Model intelligence is no longer the bottleneck. The bottleneck is memory — structured, persistent, and efficient enough to scale from 50 notes to 5,000 without degrading retrieval quality or inflating token cost.
Ori implements tenets of human cognition as mathematical models on a knowledge graph. Activation decay from ACT-R. Spreading activation along wiki-link edges. Hebbian co-occurrence from retrieval patterns. Reinforcement learning on retrieval itself. Ebbinghaus forgetting with spaced-repetition strength curves. The system learns what matters, forgets what doesn't, and optimizes its own retrieval pipeline — every session makes it sharper.
The result: an agent with continuous identity across sessions, clients, and machines. Accumulated understanding that persists, connects, and compounds. The model is the engine. The vault becomes the mind.
Markdown on disk. Wiki-links as graph edges. Git as version control. No database lock-in, no cloud dependency, no vendor capture.
v0.4.0 · npm · Apache-2.0
Quick Start
npm install -g ori-memory
ori init my-agent
cd my-agent
Connect to your client:
ori bridge claude-code --scope global --activation auto --vault ~/brain
ori bridge cursor --scope project --activation manual --vault ~/brain
ori bridge generic --scope global --vault ~/brain # any MCP client
Manual MCP config:
{
"mcpServers": {
"ori": {
"command": "ori",
"args": ["serve", "--mcp", "--vault", "/path/to/brain"],
"env": { "ORI_VAULT": "/path/to/brain" }
}
}
}
Start a session. The agent receives its identity automatically and begins onboarding on first run.
What It Does
-
Persistent identity. Agent state — name, personality, goals, methodology — is stored in plain markdown and auto-injected at session start via MCP instructions. Identity survives client switches, machine migrations, and model changes without reconfiguration.
-
Knowledge graph. Every
[[wiki-link]]is a directed edge. PageRank authority, Louvain community detection, betweenness centrality, bridge detection, orphan and dangling link analysis. Structure is queryable through MCP tools and CLI. -
Three memory spaces. Identity (
self/) decays at 0.1x — barely fades. Knowledge (notes/) decays at 1.0x — lives and dies by relevance. Operations (ops/) decays at 3.0x — burns hot and clears itself. The separation is architectural, not cosmetic. -
Cognitive forgetting. Notes decay using ACT-R base-level learning equations, not arbitrary TTLs. Used notes stay alive. Their neighbors stay warm through spreading activation along wiki-link edges. Structurally critical nodes are protected by Tarjan's algorithm.

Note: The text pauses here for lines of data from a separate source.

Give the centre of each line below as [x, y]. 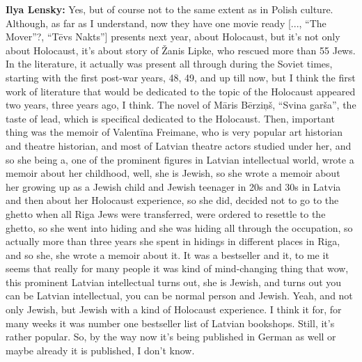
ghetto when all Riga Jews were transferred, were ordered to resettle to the [166, 213]
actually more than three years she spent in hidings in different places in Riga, [173, 241]
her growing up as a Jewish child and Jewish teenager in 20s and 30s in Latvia [173, 186]
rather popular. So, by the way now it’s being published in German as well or [171, 337]
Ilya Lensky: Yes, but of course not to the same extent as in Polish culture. [170, 9]
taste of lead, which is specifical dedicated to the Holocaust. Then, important [170, 118]
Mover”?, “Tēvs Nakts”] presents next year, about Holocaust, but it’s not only [173, 37]
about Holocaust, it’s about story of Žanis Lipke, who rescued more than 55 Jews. [181, 50]

ori pruneanalyzes the full activation topology before archiving anything. -
Four-signal fusion. Semantic embeddings, BM25 keyword matching, personalized PageRank, and associative warmth fused through score-weighted Reciprocal Rank Fusion. Intent classification (episodic, procedural, semantic, decision) shifts signal weights automatically.
-
Dampening pipeline. Three post-fusion stages validated by ablation testing: gravity dampening halves cosine-similarity ghosts with zero query-term overlap, hub dampening applies a P90 degree penalty to prevent map notes from dominating results, and resolution boost surfaces actionable knowledge (decisions, learnings) over passive observation.
-
Learning retrieval (v0.4.0). Three intelligence layers improve retrieval quality from session to session, synthesized from 63 research sources. See Retrieval Intelligence below.
-
Capture-promote pipeline.
ori addcaptures to inbox.ori promoteclassifies (idea, decision, learning, insight, blocker, opportunity), detects links, suggests areas. 50+ heuristic patterns. Optional LLM enhancement. -
Zero cloud dependencies. Local embeddings via all-MiniLM-L6-v2 running in-process. SQLite for vectors and intelligence state. Everything on your filesystem. Zero API keys required for core functionality.

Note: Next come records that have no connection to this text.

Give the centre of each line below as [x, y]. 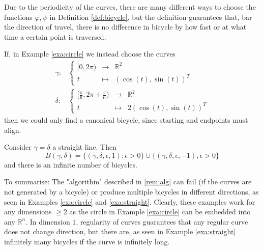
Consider [18, 147]
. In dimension [48, 221]
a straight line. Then [84, 147]
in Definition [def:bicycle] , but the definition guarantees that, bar [151, 17]
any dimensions [28, 212]
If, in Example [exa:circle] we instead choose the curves [90, 54]
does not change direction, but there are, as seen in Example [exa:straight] [120, 231]
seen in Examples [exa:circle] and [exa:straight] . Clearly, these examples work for [130, 201]
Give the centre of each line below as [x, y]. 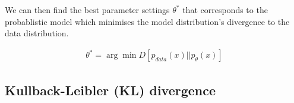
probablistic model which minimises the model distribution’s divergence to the [147, 21]
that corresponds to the [225, 10]
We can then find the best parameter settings [87, 10]
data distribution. [37, 33]
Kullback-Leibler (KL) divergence [110, 90]

Retrieval Intelligence (v0.4.0)
Three learning layers that improve retrieval quality over time without manual tuning. Synthesized from 63 research sources across reinforcement learning, information retrieval, cognitive science, and bandit theory.
Layer 1 — Q-Value Reranking
Notes earn Q-values from session outcomes via exponential moving average updates. Over time, genuinely useful notes rise and noise sinks.

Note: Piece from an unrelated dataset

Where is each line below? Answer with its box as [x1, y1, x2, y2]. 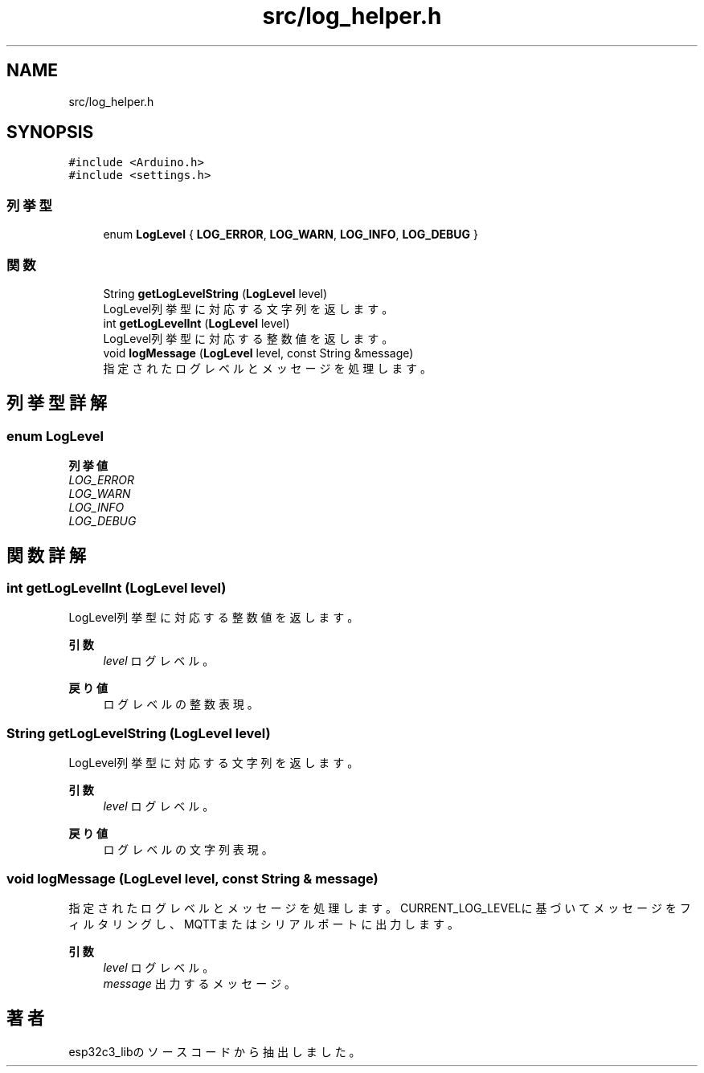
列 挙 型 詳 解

| Signal | Reward | What triggers it |
|--------|--------|-----------------|
| Forward citation | +1.0 | You [[link]] a retrieved note in new content |
| Update after retrieval | +0.5 | You edit a note you just retrieved |
| Downstream creation | +0.6 | You create a new note after retrieving |
| Within-session re-recall | +0.4 | Same note surfaces across different queries |
| Dead end (top-3, no follow-up) | −0.15 | Retrieved in top 3 but nothing follows |
After RRF fusion, Phase B reranks the candidate set with a lambda blend of similarity score and learned Q-value, plus a UCB-Tuned exploration bonus that ensures under-retrieved notes still get discovered. Exposure-aware correction prevents the same notes from dominating every session. A cumulative bias cap (MAX=3.0, compression=0.3) prevents runaway score inflation.
Layer 2 — Co-Occurrence Edges
Notes that are retrieved together grow edges between them — Hebbian learning on the knowledge graph. Edge weights are computed using NPMI normalization (genuine association beyond base rate), GloVe power-law frequency scaling, and Ebbinghaus decay with strength accumulation (frequently co-retrieved pairs decay slower).
Per-node Turrigiano homeostasis prevents hub notes from absorbing all edge weight. Bibliographic coupling bootstraps day-0 edges from existing wiki-link structure before any queries have been run.
The combined wiki-link + co-occurrence graph feeds a Personalized PageRank walk (HippoRAG, α=0.5) that surfaces notes semantic search alone would never find.
Layer 3 — Stage Meta-Learning
Each pipeline stage (BM25, PageRank, warmth, hub dampening, Q-reranking, co-occurrence PPR) is wrapped in a LinUCB contextual bandit with an 8-dimensional query feature vector. The system learns which stages help for which query types and auto-skips stages that consistently hurt.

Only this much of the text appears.